And an email from them has just arrived saying so.


----------



## snuffy (Mar 26, 2014)

I had an email on Saturday saying they would pay me my refund to card XYZ within 14 days and yesterday it arrived.


----------



## escossie (Apr 8, 2016)

I did as well & hopefully getting £125 excess back for replacement windscreen on our Kuga.


----------



## SKNAM (Nov 30, 2018)

Just checked and got mine too - I wonder how many other insurance companies are going to follow suit and do this?


----------



## snuffy (Mar 26, 2014)

snuffy said:


> Insurance Company : Admiral
> Your Age : 51
> No Claims Bonus : 24 years
> Points on licence : 0 points
> ...


Insurance Company : Admiral
Your Age : 52
No Claims Bonus : 25 years
Points on licence : 0 points
Claims in last 3 years : 0
Year of Car : 2011 (10 Plate)
Modifications on Policy: Exhaust & ECU. 600bhp declared & wrap
The Quote :£301

So £30 less than last year.

I should add all my figures are exclusive of IPT as this has a habit of continually going up each year making year on year comparisons harder (not that it has done over the last 12 months this time).


----------



## MAFFA (Dec 5, 2020)

Insurance Company : Admiral 
Your Age : 44
No Claims Bonus : 19yr although they max out at 9 nowadays
Convictions in the last 5 years: 0
Claims in last 5 years : 0
Year of Car : 2013
Mileage per year: 7000
Modifications on Policy: Exhaust & remap
The renewal :£588

Just moved from having an A45 AMG so this is my first R35 insurance policy. I’m happy with that tbh


Sent from my iPhone using Tapatalk


----------



## besty (Apr 10, 2009)

snuffy said:


> Insurance Company : Admiral
> Your Age : 52
> No Claims Bonus : 25 years
> Points on licence : 0 points
> ...


This looks really good. I'm assuming you're not in a big city ?


----------



## snuffy (Mar 26, 2014)

besty said:


> This looks really good. I'm assuming you're not in a big city ?

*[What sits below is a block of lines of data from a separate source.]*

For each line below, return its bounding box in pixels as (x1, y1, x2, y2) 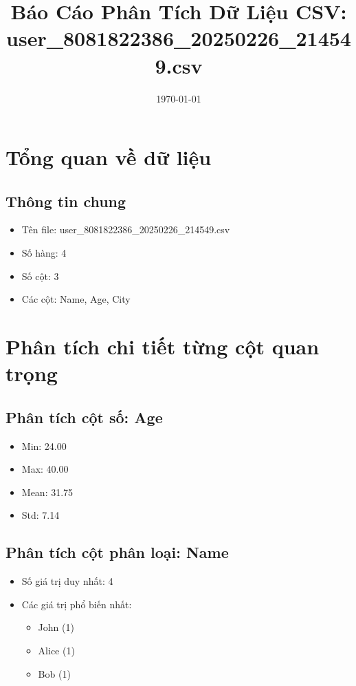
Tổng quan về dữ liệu (5, 143, 212, 171)
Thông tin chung (5, 190, 126, 211)
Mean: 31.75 (21, 484, 74, 499)
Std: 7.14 (21, 508, 60, 522)
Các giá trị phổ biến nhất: (21, 597, 132, 611)
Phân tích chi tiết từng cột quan (5, 332, 320, 361)
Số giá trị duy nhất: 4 (21, 574, 113, 588)
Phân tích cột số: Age (5, 406, 163, 427)

No. I'm about 5 miles north of Chester, on the south of the Wirral.

My other car is a 1.2L Fiat 500 (with 10 years NCD), also a 2011 car, and that's £160. An Amazon driver asked me about 2 weeks ago what my insurance for my GTR was and he almost fell over when I told him !


----------



## besty (Apr 10, 2009)

snuffy said:


> No. I'm about 5 miles north of Chester, on the south of the Wirral.
> 
> My other car is a 1.2L Fiat 500 (with 10 years NCD), also a 2011 car, and that's £160. An Amazon driver asked me about 2 weeks ago what my insurance for my GTR was and he almost fell over when I told him !


Birmingham is rather more expensive. I've had 7 cars stolen over the last 30 years....


----------



## TREG (May 20, 2004)

snuffy said:


> No. I'm about 5 miles north of Chester, on the south of the Wirral.
> 
> My other car is a 1.2L Fiat 500 (with 10 years NCD), also a 2011 car, and that's £160. An Amazon driver asked me about 2 weeks ago what my insurance for my GTR was and he almost fell over when I told him !

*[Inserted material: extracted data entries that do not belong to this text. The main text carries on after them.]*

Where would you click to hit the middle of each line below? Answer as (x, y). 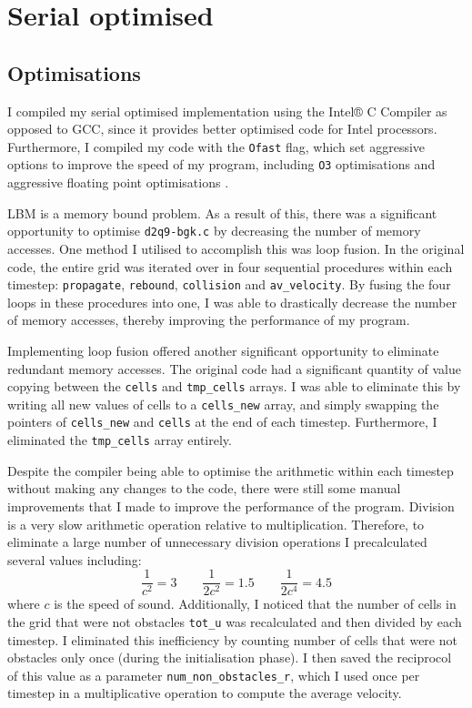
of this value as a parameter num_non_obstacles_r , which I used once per (214, 675)
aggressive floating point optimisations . (118, 182)
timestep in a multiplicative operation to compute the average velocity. (205, 693)
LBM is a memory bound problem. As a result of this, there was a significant (222, 212)
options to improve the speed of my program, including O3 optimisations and (221, 164)
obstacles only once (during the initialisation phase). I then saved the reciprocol (230, 657)
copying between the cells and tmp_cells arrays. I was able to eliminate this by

How many miles a year is that based on mate?


----------



## Terry67gtr (Jun 27, 2020)

Insurance Comapny : LV
Your Age : 54
No Claims Bonus : 9 *years ( 35 years)*
Points on liscence : *3 points*
Claims in last 3 years : none ( never had a claim )
Year of Car : *2010 *
Modifications on Policy: exhaust / remap / brakes /air filter’s
4000 miles a year Policy
The Quote :*£347 ( that’s £40 less than my A45 amg )*

I have a import Subaru Forester sti with them as well on multi car policy and i pay £542 for both.


----------



## matty32 (Dec 18, 2005)

Anything around an my15 or earlier is going to be sub £500

my previous 35 was my14, I’m in my 30s , quote was £494 fc 

my20 is more & insistence on tracker


----------



## besty (Apr 10, 2009)

matty32 said:


> Anything around an my15 or earlier is going to be sub £500
> 
> my previous 35 was my14, I’m in my 30s , quote was £494 fc
> 
> my20 is more & insistence on tracker


Any value over £75k seems to mean you have to have a Tracker


----------



## matty32 (Dec 18, 2005)

All my gtrs have them, it’s essential these days


----------



## besty (Apr 10, 2009)

matty32 said:


> All my gtrs have them, it’s essential these days


I'd rather stop the car being taken... Thats why I have a Ghost.


----------



## MAFFA (Dec 5, 2020)

besty said:


> I'd rather stop the car being taken... Thats why I have a Ghost.


Getting mine done the day it gets back from the detailer 


Sent from my iPhone using Tapatalk


----------



## matty32 (Dec 18, 2005)

There’s issues with Ghost, which I’m not going into on this forum.


when I say “tracker” I’m not stupid enough to say the exact type of technology, I’m using a generic term, but it’s not just a tracker in the typical sense & has the features of what your looking into for the ghost without its faults. with the highest insurance category rating 

nothing is 100% 

just fit whatever makes you comfortable


----------



## snuffy (Mar 26, 2014)

TREG said:


> How many miles a year is that based on mate?


5,000 miles, 2,000 of which are class 1 business miles. Up until last year, that was about right.

My Fiat is 7,000 miles, 2,500 for business. That's way over, even before last year I was driving around 1,500 miles a year in it.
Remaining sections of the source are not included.